───── RECORDS FOR PROCESSING ─────
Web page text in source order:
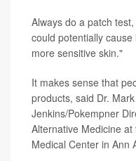
Always do a patch
could potentially
more sensitive skin."
It makes sense that
products, said Dr.
Jenkins/Pokempner
Alternative Medicine
Medical Center in Ann
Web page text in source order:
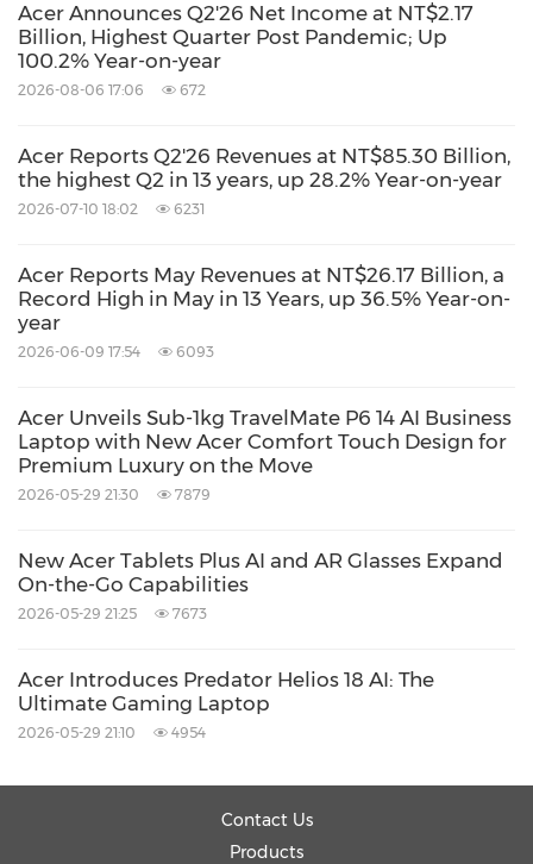
Acer Announces Q2'26 Net Income at NT$2.17
Billion, Highest Quarter Post Pandemic; Up
100.2% Year-on-year
2026-08-06 17:06 672
Acer Reports Q2'26 Revenues at NT$85.30 Billion,
the highest Q2 in 13 years, up 28.2% Year-on-year
2026-07-10 18:02 6231
Acer Reports May Revenues at NT$26.17 Billion, a
Record High in May in 13 Years, up 36.5% Year-on-
year
2026-06-09 17:54 6093
Acer Unveils Sub-1kg TravelMate P6 14 AI Business
Laptop with New Acer Comfort Touch Design for
Premium Luxury on the Move
2026-05-29 21:30 7879
New Acer Tablets Plus AI and AR Glasses Expand
On-the-Go Capabilities
2026-05-29 21:25 7673
Acer Introduces Predator Helios 18 AI: The
Ultimate Gaming Laptop
2026-05-29 21:10 4954
Contact Us
Products
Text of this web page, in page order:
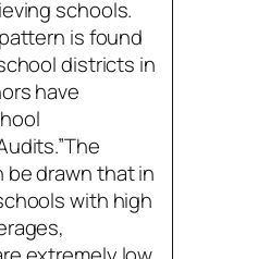
schools.
is found
districts in
have
drawn that in
with high
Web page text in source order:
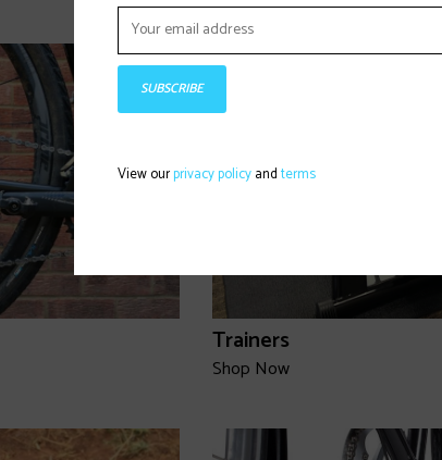
Trainers
Shop Now
SUBSCRIBE
View ourprivacy policyandterms
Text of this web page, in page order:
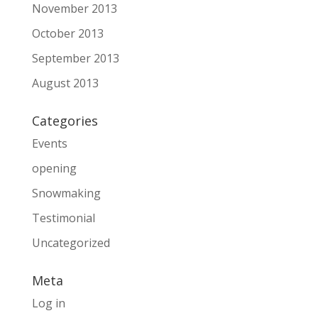
November 2013
October 2013
September 2013
August 2013
Categories
Events
opening
Snowmaking
Testimonial
Uncategorized
Meta
Log in
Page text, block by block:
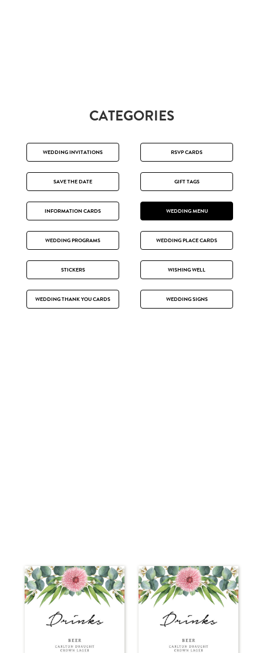
CATEGORIES
WEDDING INVITATIONS RSVP CARDS
SAVE THE DATE GIFT TAGS
INFORMATION CARDS WEDDING MENU
WEDDING PROGRAMS WEDDING PLACE CARDS
STICKERS WISHING WELL
WEDDING THANK YOU CARDS WEDDING SIGNS
─────
## EXERCISE OBJECTIVE
Could you copy, exactly and with no pictures, each line from the first one above to the line holding "Acer Reports Q2'26"?

## ANSWER SECTION
Web page text in source order:
Always do a patch
could potentially
more sensitive skin."
It makes sense that
products, said Dr.
Jenkins/Pokempner
Alternative Medicine
Medical Center in Ann
Web page text in source order:
Acer Announces Q2'26 Net Income at NT$2.17
Billion, Highest Quarter Post Pandemic; Up
100.2% Year-on-year
2026-08-06 17:06 672
Acer Reports Q2'26 Revenues at NT$85.30 Billion,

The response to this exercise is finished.